## Input data
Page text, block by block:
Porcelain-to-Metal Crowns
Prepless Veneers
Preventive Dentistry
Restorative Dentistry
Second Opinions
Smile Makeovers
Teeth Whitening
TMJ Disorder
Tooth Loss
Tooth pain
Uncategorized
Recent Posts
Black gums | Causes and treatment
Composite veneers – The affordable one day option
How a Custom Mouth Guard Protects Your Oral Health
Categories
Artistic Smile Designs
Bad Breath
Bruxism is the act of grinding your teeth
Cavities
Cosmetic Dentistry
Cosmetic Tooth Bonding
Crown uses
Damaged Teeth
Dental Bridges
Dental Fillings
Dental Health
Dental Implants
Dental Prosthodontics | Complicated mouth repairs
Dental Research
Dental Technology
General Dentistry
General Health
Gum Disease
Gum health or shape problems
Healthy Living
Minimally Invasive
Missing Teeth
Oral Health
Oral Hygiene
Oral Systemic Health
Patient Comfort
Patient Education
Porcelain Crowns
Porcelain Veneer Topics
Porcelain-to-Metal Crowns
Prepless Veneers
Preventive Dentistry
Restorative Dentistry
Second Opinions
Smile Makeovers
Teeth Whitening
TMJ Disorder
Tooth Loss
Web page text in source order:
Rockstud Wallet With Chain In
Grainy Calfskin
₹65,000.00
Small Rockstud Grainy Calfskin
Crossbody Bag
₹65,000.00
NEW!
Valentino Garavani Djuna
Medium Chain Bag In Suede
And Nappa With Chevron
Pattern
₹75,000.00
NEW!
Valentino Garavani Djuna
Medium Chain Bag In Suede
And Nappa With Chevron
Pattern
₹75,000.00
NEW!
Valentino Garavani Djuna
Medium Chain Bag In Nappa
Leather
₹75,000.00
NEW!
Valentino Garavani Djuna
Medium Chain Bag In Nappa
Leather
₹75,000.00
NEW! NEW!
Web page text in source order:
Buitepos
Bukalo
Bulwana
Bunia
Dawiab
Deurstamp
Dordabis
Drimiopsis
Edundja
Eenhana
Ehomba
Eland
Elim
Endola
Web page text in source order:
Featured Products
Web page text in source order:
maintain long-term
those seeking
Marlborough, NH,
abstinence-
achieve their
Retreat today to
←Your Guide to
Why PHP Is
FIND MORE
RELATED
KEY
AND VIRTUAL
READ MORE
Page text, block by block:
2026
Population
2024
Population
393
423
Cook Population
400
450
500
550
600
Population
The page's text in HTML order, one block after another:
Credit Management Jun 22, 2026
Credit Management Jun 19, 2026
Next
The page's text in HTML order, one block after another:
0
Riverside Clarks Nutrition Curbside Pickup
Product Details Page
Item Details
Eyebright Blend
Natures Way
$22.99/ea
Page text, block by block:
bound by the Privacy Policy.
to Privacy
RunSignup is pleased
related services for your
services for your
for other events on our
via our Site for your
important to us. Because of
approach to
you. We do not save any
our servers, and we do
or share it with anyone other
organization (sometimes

## Work request
All entries are to be repeated exactly and completely.

## Solution to this exercise
Page text, block by block:
Porcelain-to-Metal Crowns
Prepless Veneers
Preventive Dentistry
Restorative Dentistry
Second Opinions
Smile Makeovers
Teeth Whitening
TMJ Disorder
Tooth Loss
Tooth pain
Uncategorized
Recent Posts
Black gums | Causes and treatment
Composite veneers – The affordable one day option
How a Custom Mouth Guard Protects Your Oral Health
Categories
Artistic Smile Designs
Bad Breath
Bruxism is the act of grinding your teeth
Cavities
Cosmetic Dentistry
Cosmetic Tooth Bonding
Crown uses
Damaged Teeth
Dental Bridges
Dental Fillings
Dental Health
Dental Implants
Dental Prosthodontics | Complicated mouth repairs
Dental Research
Dental Technology
General Dentistry
General Health
Gum Disease
Gum health or shape problems
Healthy Living
Minimally Invasive
Missing Teeth
Oral Health
Oral Hygiene
Oral Systemic Health
Patient Comfort
Patient Education
Porcelain Crowns
Porcelain Veneer Topics
Porcelain-to-Metal Crowns
Prepless Veneers
Preventive Dentistry
Restorative Dentistry
Second Opinions
Smile Makeovers
Teeth Whitening
TMJ Disorder
Tooth Loss
Web page text in source order:
Rockstud Wallet With Chain In
Grainy Calfskin
₹65,000.00
Small Rockstud Grainy Calfskin
Crossbody Bag
₹65,000.00
NEW!
Valentino Garavani Djuna
Medium Chain Bag In Suede
And Nappa With Chevron
Pattern
₹75,000.00
NEW!
Valentino Garavani Djuna
Medium Chain Bag In Suede
And Nappa With Chevron
Pattern
₹75,000.00
NEW!
Valentino Garavani Djuna
Medium Chain Bag In Nappa
Leather
₹75,000.00
NEW!
Valentino Garavani Djuna
Medium Chain Bag In Nappa
Leather
₹75,000.00
NEW! NEW!
Web page text in source order:
Buitepos
Bukalo
Bulwana
Bunia
Dawiab
Deurstamp
Dordabis
Drimiopsis
Edundja
Eenhana
Ehomba
Eland
Elim
Endola
Web page text in source order:
Featured Products
Web page text in source order:
maintain long-term
those seeking
Marlborough, NH,
abstinence-
achieve their
Retreat today to
←Your Guide to
Why PHP Is
FIND MORE
RELATED
KEY
AND VIRTUAL
READ MORE
Page text, block by block:
2026
Population
2024
Population
393
423
Cook Population
400
450
500
550
600
Population
The page's text in HTML order, one block after another:
Credit Management Jun 22, 2026
Credit Management Jun 19, 2026
Next
The page's text in HTML order, one block after another:
0
Riverside Clarks Nutrition Curbside Pickup
Product Details Page
Item Details
Eyebright Blend
Natures Way
$22.99/ea
Page text, block by block:
bound by the Privacy Policy.
to Privacy
RunSignup is pleased
related services for your
services for your
for other events on our
via our Site for your
important to us. Because of
approach to
you. We do not save any
our servers, and we do
or share it with anyone other
organization (sometimes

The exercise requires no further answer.